5. If I drag the three columns out of the pivot, then I get 52 MB for the unexploded pivot – which is almost the same file size as for the data alone. (Note I deleted all cells below and to the right of the pivot in order to try to make sure excel’s used range was limited to the pivot only. Not sure that this worked, given this high file size) So my pivot only seems to have grown from a 34 MB footprint when created to 52 MB just because I exploded it then contracted it.
6. If I reopen the file from (2), delete the data, and save the unexploded pivot, I get a file size of 34 MB…which was what I was expecting in step 5.
It seems very odd that if you expand a pivot table out, then contract it, the file size doesn’t decrease accordingly.
Maybe this means that if you’re playing around with a pivot that at some time you’ve exploded, then you might want to recreate your final product from scratch to cut down on some file size.
Excellent Article! I live and breathe pivot tables (PT) and did not understand why they made the files so big. Knowing there is a cache explains why you need to Refresh your PT when you change the source data.
You suggested copying and pasting a PT, rather than creating a new PT, in order to keep the size down.

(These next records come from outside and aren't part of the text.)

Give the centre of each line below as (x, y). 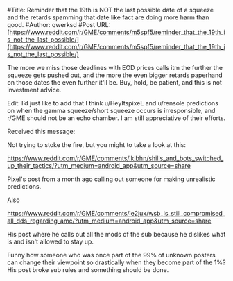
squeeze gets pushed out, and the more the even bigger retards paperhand (115, 75)
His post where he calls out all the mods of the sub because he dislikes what (116, 234)
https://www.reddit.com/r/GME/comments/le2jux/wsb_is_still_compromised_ (116, 213)
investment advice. (34, 90)
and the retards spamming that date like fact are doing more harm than (108, 17)
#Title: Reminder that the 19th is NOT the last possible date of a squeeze (110, 10)
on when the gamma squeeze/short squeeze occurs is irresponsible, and (111, 111)
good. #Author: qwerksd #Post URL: (59, 25)
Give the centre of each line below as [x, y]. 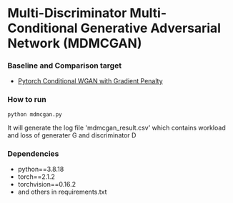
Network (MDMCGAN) [75, 43]
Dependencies [33, 153]
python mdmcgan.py [35, 114]
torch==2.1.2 [36, 177]
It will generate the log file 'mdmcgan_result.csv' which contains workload [117, 127]
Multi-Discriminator [67, 13]
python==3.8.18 [41, 170]
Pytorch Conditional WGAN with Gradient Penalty [90, 81]
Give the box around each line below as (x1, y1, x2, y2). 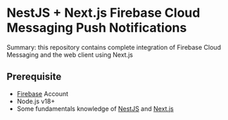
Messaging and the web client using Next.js (6, 51, 133, 59)
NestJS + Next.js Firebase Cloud (6, 5, 201, 21)
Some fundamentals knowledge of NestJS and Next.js (16, 104, 174, 113)
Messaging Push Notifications (6, 20, 187, 36)
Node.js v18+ (16, 97, 56, 105)
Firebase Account (16, 89, 68, 98)
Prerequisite (6, 71, 62, 83)
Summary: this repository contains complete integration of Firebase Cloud (6, 43, 221, 51)
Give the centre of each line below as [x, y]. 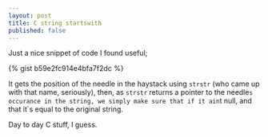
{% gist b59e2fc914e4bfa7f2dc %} [66, 68]
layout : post [30, 16]
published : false [37, 30]
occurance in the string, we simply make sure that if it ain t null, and [130, 101]
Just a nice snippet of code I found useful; [78, 53]
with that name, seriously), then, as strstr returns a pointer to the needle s [131, 92]
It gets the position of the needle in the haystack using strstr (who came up [134, 84]
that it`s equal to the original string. [66, 109]
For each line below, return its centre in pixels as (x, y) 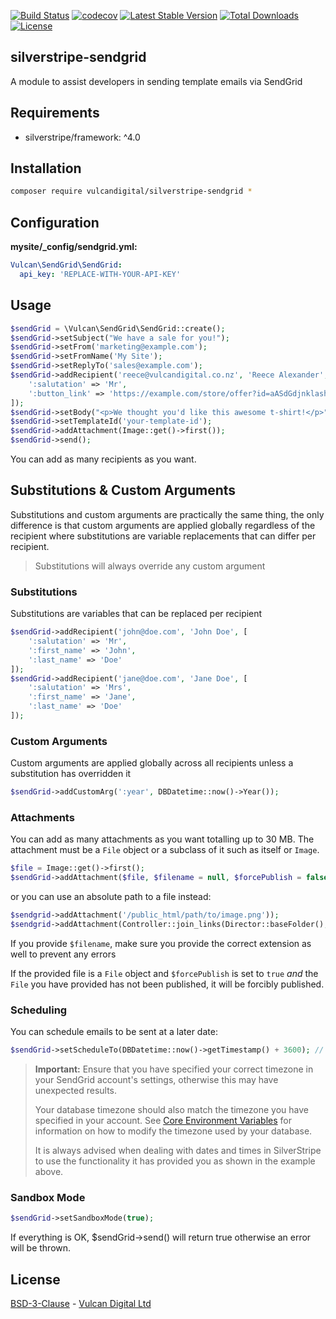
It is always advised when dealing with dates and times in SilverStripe (178, 1151)
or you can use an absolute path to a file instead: (111, 897)
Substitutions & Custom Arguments (123, 490)
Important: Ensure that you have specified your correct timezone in (174, 1069)
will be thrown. (41, 1248)
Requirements (55, 113)
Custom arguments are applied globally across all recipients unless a (152, 763)
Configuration (55, 222)
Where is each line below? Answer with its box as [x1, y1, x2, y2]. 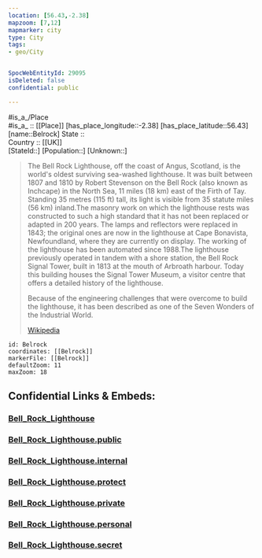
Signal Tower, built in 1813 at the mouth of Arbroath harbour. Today [27, 261, 244, 271]
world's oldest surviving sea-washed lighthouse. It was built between [27, 169, 253, 179]
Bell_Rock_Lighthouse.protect [8, 476, 126, 487]
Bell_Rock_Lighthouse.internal [8, 455, 128, 466]
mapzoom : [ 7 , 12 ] [8, 19, 61, 27]
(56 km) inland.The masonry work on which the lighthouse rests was [27, 202, 250, 212]
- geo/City [8, 48, 44, 56]
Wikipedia [27, 325, 61, 334]
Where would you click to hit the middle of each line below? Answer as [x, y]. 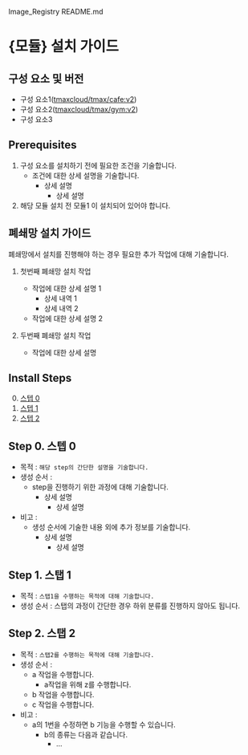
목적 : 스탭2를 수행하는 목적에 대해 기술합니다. [87, 654]
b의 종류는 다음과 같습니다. [86, 734]
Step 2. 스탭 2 [42, 633]
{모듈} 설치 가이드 [63, 47]
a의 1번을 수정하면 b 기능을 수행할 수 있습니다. [104, 725]
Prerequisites [43, 145]
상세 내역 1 [61, 298]
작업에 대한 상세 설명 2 [67, 318]
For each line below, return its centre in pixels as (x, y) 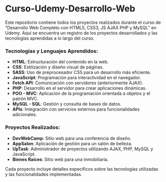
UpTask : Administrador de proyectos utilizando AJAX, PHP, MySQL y (83, 149)
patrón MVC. (25, 99)
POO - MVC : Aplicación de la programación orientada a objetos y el (81, 93)
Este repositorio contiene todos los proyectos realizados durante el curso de (83, 22)
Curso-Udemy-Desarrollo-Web (70, 9)
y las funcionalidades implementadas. (44, 174)
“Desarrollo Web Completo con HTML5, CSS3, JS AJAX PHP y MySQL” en (81, 27)
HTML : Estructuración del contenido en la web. (60, 62)
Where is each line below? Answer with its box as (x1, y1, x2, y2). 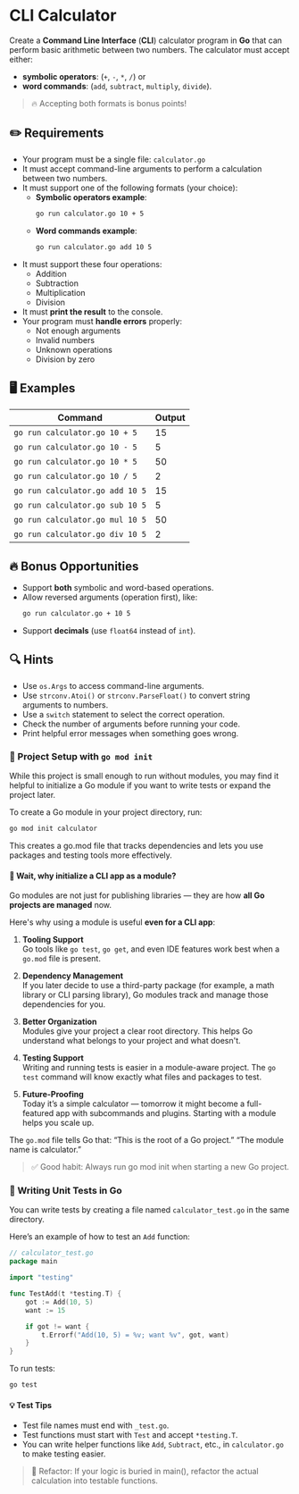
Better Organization (21, 1016, 97, 1028)
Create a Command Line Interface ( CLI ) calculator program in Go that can (9, 35, 283, 46)
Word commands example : (35, 225, 137, 236)
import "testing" (9, 1273, 74, 1282)
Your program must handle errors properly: (21, 315, 183, 326)
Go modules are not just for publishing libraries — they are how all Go (9, 890, 265, 901)
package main (9, 1257, 58, 1266)
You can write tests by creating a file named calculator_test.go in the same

I assume using the Excel Move or Copy sheet option (displayed after right clicking on the sheet tab) does exactly the same.
Excel also provides a tip on saving space when creating more than one PT in the same file. If you start the PT wizard and select the same source data range as was used for another PT, Excel displays a message. It says you can save space by basing the new PT on the old PT data. You are offered a Yes or No option to do so.
Please bring your road show to New Jersey so I can thank you in person for your outstanding contributions to the average guy.
Will having multiple pivot tables point to the same pivot cache when connecting to an OLAP datasouce be a problem?
It is very helpful!! Thanks!
Never thought you could delete the data. I will have to try it out on a large (30mb) pivot table file i have.
the delete source data doesn’t work. If I delete the tab containing this data, the file still stays the same size because it’s linking back to this source.